Cody and I started our daily habit of taking a walk. I figure that over the past 17 years, I have walked an extra 15,000 miles, which has added immeasurably to my health. We would often walk to the dog park in my neighborhood, where Cody would run and play with the other dogs while I would enjoy chatting with my neighbors. Cody’s antics have kept me entertained.

In the winter, I would let him out in the backyard. When I let him back in, he would run upstairs and dive under the covers to get warm. When a friend came to visit, she was taking a nap on the living room couch when Cody went over and started enthusiastically licking her face. Cody’s nickname became “Kisses Without Warning.” When I took Cody on a trip to Yellowstone National Park, the first time he saw and smelled a bison herd he was so excited he began shaking all over.
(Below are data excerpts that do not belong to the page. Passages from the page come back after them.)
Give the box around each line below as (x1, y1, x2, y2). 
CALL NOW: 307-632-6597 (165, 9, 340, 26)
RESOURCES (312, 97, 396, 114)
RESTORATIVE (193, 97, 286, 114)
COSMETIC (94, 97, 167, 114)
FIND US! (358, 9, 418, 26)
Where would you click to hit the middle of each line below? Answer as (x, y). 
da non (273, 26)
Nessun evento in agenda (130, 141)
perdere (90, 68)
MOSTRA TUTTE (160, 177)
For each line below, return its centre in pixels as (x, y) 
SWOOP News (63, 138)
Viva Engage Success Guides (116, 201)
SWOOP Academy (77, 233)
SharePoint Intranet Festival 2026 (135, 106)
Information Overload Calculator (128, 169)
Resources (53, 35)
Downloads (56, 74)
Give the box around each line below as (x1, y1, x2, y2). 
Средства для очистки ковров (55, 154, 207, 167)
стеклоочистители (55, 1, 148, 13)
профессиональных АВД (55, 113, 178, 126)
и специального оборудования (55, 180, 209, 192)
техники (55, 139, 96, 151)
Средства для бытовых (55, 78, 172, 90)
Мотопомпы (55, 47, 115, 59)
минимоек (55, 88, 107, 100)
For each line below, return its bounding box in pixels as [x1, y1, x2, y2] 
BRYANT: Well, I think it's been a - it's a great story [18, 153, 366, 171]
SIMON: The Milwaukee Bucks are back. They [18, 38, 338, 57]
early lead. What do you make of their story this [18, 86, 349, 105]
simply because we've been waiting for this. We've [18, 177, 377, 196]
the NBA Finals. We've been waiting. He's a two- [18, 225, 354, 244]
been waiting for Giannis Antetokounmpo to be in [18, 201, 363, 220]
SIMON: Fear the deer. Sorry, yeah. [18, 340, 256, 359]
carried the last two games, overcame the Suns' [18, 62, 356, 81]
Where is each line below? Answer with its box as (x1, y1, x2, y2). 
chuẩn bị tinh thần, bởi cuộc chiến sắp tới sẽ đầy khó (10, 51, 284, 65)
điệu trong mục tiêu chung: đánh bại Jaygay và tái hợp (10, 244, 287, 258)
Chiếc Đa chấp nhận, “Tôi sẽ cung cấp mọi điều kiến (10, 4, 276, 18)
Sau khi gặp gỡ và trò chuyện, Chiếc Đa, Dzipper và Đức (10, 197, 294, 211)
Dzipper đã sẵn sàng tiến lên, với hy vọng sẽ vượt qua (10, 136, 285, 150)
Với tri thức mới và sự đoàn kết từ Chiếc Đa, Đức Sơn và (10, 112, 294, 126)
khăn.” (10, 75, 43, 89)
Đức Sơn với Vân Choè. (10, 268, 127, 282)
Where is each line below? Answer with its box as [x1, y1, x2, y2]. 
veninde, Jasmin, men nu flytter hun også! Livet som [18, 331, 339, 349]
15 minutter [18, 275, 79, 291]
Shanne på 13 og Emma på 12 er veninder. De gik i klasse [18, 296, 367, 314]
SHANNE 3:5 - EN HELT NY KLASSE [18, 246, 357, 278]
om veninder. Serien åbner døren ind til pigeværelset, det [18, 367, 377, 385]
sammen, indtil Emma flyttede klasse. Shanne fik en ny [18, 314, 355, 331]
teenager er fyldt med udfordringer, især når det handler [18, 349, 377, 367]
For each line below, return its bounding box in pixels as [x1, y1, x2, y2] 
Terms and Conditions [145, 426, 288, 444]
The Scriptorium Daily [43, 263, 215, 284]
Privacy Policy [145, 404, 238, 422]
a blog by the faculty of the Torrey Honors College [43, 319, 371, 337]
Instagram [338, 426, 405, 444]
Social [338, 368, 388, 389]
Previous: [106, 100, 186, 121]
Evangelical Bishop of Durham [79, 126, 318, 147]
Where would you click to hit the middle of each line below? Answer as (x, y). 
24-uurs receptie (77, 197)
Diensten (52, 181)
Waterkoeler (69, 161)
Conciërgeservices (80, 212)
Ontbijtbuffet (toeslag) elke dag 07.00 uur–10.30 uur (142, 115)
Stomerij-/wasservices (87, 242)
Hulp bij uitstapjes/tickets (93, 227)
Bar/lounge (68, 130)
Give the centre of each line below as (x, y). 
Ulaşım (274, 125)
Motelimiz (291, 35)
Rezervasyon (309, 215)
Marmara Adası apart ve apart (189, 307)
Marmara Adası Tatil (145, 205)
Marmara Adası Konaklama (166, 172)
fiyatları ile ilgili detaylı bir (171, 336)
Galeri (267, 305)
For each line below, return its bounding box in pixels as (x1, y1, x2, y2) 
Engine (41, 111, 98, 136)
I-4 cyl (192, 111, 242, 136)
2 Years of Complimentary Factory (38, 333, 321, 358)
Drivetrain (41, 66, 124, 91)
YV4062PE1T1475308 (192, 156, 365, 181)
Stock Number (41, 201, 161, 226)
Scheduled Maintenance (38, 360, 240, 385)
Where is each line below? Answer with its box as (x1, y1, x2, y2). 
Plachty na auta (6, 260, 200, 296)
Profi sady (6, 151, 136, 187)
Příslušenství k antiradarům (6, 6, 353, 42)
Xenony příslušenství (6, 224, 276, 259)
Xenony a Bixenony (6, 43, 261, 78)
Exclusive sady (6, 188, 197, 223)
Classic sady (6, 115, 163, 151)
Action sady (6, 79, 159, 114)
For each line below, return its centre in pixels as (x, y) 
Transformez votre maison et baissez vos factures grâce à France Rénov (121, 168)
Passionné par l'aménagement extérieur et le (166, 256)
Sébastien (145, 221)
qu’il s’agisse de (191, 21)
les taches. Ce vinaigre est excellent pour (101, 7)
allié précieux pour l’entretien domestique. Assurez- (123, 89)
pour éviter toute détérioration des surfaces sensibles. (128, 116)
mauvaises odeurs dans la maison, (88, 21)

Cody is older now. He likes to sit in the grass in the backyard sniffing the fall breezes with the sun on his back. He is content. He has taught me how to age. The past is gone; the future is unknown; there is only today for the possibility of joy.

He has also taught me that sometimes it’s all about putting one paw in front of the other. Someday soon I will have to make a decision that all dog owners dread. When that day comes, I will weigh 17 years of joy against the inevitable sadness. I think it’s a fair trade-off.

Sometimes I wonder if I will have room in my heart for another dog, but I already know the answer to that question. When you adopt a dog, your heart always expands.

Cheryl Pearson lives in Central Point.